How do you approach new projects?

[KH] First, I always need to understand what the work is about. Then I will draw, take my own custom glyphs or research images of architecture or people, while always trying to stay away from graphic design. I never make design mood boards, because they are already translations of information. If I take somebody else’s translated information then I don’t really translate it myself. Instead, I start with asking how I can build a concept to translate the information. With every project I try to explore my own limitations and to not do what was asked. As graphic designers we are expected to to satisfy people‘s needs. Now I’m able to say that I don’t work like that. I can be more picky and choose projects that allow me to search for answers and give an opinion.

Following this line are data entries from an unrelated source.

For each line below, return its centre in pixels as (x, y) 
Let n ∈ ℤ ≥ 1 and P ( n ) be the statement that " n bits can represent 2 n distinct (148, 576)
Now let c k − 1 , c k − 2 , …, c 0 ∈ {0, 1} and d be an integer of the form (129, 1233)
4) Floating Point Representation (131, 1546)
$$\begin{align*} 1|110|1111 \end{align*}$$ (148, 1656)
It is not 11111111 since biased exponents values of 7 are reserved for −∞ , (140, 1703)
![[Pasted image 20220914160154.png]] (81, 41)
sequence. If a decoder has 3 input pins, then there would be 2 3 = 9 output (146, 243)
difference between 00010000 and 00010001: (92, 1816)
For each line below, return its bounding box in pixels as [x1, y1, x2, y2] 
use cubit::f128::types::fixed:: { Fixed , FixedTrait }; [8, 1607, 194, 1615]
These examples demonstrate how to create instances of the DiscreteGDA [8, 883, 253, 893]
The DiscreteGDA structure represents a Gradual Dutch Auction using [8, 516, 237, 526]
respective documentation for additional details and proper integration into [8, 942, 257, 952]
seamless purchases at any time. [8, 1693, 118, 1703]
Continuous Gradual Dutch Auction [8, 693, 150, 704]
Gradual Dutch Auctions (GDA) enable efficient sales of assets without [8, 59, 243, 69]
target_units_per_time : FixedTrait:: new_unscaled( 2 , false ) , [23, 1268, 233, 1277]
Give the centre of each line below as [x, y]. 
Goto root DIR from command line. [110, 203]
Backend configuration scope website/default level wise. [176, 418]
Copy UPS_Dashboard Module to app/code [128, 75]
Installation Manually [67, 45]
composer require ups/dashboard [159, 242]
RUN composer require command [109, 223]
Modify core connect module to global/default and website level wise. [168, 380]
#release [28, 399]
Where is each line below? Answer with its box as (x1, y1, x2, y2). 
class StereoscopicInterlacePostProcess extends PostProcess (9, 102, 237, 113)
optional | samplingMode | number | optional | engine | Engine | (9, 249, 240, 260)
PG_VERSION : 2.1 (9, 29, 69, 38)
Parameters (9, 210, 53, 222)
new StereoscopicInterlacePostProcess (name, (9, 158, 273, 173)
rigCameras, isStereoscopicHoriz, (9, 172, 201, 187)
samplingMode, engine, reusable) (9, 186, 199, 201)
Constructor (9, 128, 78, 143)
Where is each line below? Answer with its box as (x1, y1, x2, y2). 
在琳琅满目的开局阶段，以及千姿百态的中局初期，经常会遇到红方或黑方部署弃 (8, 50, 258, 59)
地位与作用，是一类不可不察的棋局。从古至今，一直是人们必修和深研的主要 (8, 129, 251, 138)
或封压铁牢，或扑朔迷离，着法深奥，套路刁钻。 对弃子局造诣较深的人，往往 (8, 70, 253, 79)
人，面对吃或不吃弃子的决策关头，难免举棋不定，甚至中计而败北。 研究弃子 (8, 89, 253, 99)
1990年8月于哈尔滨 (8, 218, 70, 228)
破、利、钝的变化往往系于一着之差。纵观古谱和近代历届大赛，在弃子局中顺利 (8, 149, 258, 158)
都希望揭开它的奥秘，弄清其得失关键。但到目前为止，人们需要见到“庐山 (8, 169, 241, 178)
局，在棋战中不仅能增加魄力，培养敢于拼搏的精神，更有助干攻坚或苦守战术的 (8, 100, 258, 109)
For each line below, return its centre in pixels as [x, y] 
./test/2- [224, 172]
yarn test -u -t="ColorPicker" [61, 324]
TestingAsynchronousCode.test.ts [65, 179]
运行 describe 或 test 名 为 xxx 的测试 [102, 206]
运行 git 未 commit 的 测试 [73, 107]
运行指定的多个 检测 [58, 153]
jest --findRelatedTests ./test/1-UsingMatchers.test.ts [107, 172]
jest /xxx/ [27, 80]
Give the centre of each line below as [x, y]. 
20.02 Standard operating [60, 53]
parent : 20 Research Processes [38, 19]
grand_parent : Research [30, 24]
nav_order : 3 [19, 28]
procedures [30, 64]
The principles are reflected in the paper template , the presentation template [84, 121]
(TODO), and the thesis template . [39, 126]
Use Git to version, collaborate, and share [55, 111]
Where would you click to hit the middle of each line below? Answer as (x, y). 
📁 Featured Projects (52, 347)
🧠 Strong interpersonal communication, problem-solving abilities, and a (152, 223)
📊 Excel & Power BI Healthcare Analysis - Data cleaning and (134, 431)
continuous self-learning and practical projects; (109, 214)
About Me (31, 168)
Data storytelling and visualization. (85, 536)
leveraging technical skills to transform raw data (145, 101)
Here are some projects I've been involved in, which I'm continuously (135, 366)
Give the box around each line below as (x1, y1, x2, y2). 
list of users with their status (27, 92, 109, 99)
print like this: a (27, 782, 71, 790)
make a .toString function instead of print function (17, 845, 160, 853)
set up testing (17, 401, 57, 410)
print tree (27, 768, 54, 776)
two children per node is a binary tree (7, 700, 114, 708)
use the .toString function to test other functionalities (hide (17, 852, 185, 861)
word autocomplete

In other words, you start with the incentive to push yourself a bit further …

[KH] Yes, I always have been interested in the things that we can’t understand at first glance. I think this is why my work often appears to be uncomfortable for people. I like to trigger simultaneous emotions and at some point it wasn’t enough to just work in two dimensions anymore. So I started to work more in 3D and animation, as I felt this offered more possibilities to make an impact. All these decisions brought me to work with powerful artists like Pussy Riot who have a similar approach of pushing the limits of what art and music is supposed to be and use multiple sources of media to deliver messages with most possible impact. Our collaboration work will be out very soon alongside their new album.

After four dimensions where do you go next, Kristina?

[KH] [laughs] I don’t know how we will act or how we will think in the distant future, but I think it’s important to try and experiment with those visions. I’m not even close to the end of the way.